2 A supramodal account of ordinary perception

The Molyneux question asks whether an individual who has recently gained the ability to see could promptly recognize three-dimensional objects such as cubes and spheres, which were previously familiar only through touch, solely visually, i.e., by solely using their sense of sight (for discussion, see, for example, Degenaar et al., 2024; Ferretti & Glenney, 2020; Matthen & Cohen, 2020).

As regards 3D objects, a positive answer to this question is encouraged by neuroscience findings indicating a robust functional equivalence, in the sighted, between vision and touch (for discussion, see Calzavarini & Voltolini, 2023). Granted, touch acquires information sequentially from fingertips, whilst vision processes it in a parallel and more holistic manner. Despite these differences, the outcome – behavioral performance in object recognition tasks – is surprisingly comparable across both modalities (for review, see Lacey & Sathian, 2014). Critically, behavioral findings suggest that tactile recognition, much like visual recognition, has a perspectival nature, something similar to a ‘point of view’, being influenced by the object’s orientation relative to the observer. In a seminal study, Newell et al. (2001) have shown that when neurotypical subjects attempt to recognize unfamiliar objects assembled from Lego blocks, their performance deteriorates significantly if the object is rotated 180° along any axis. Similarly, both tactile and visual presentations of objects suggest that there is an optimal orientation or ‘canonical perspective’ that facilitates recognition (Woods et al., 2008). Functional equivalence between vision and touch is also supported by findings that individuals who learn to identify new objects visually can often apply this recognition to tactile experiences, and the reverse is also true (Lacey et al., 2007; Lawson, 2009; Norman et al., 2004). Additionally, the way objects are perceived as similar is consistent across these sensory modalities (Cooke et al., 2007; Gaissert et al., 2010).1

Furthermore, a growing body of experimental research using diverse methodologies such as fMRI, TMS, and studies on individuals with brain damage points to significant neural overlap between the visual and tactile modalities, reinforcing the thesis of their functional equivalence (for reviews, Lacey & Sathian, 2014; Ricciardi et al., 2014). The convergence of visual and tactile input appears to peak within the so-called lateral occipital complex (LOC), located in the ventral visual pathway between the occipital and inferior temporal gyri.2 Traditionally viewed as a structure dedicated to visual shape recognition (Grill-Spector et al., 2001), subsequent neuroimaging research has revealed that the LOC also engages when shapes are explored tactilely in individuals with normal vision (Amedi et al., 2002, 2007; James et al., 2002). For example, James et al. (2002) have shown that LOC is active when normal individuals are seeing and touching objects. Similarly, Amedi et al. (2002, 2007) have shown that recognizing objects’ shapes (vs. textures) in both visual and haptic modalities increases activity in LOC. Moreover, LOC appears to show increased (‘multisensory’) responses when visual and tactile stimuli are presented in combination (Kim & James, 2010).

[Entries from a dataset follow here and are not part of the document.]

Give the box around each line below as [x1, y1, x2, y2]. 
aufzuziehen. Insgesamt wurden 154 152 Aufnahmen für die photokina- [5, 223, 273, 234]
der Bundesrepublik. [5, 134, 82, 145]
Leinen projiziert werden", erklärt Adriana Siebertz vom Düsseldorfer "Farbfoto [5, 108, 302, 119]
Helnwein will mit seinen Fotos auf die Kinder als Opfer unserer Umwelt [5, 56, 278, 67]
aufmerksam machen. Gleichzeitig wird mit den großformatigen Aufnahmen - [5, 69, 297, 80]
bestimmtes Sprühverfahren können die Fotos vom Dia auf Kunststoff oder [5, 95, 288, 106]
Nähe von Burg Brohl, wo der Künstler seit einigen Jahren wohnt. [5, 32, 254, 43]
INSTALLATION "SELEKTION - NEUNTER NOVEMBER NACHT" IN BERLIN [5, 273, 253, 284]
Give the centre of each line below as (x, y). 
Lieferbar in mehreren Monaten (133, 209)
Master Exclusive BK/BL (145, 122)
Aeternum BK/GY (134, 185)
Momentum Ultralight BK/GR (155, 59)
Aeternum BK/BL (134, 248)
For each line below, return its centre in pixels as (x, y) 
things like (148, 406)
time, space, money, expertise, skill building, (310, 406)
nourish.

In the early univariate fMRI studies, the amount of neural activation (i.e., BOLD contrast) was the only criterion to demonstrate the intrinsic multimodality of the neural structures involved in 3D shape processing (e.g., Amedi et al., 2002). A potential objection is that this methodology is only an indirect test of multimodality but is not revealing about the format of neural representations (e.g., Erdogan et al., 2016; Kiefer et al., 2023). Based on these data, the possibility is still open that LOC implements independent modality-specific representations for both visual and haptic shapes. Nevertheless, more recent studies in the multisensory field have made use of multivariate neuroimaging, which is standardly supposed to be informative about the format of neural representations at the neural population level (see, for instance, Calzavarini, 2024; Heinen et al., 2024; Kriegeskorte & Douglas, 2018; Ricciardi & Pietrini, 2024). Techniques such as cross-modal multivoxel pattern classification (MVPC) and cross-modal representational similarity analysis (RSA) have been used, respectively, to show that object shapes can be multisensorily decoded from activation in LOC (e.g., Pietrini et al., 2004) and elicit similar patterns of neural activity across vision and touch (e.g., Erdogan et al., 2016). Results of these multivariate studies converge in suggesting that representations of objects’ shapes [in LOC] are multisensory (i.e., with a significant degree of modality independence), implementing a “unique code [...] regardless of whether the sensory modality is vision or touch” (Erdogan et al., 2016, p. 18).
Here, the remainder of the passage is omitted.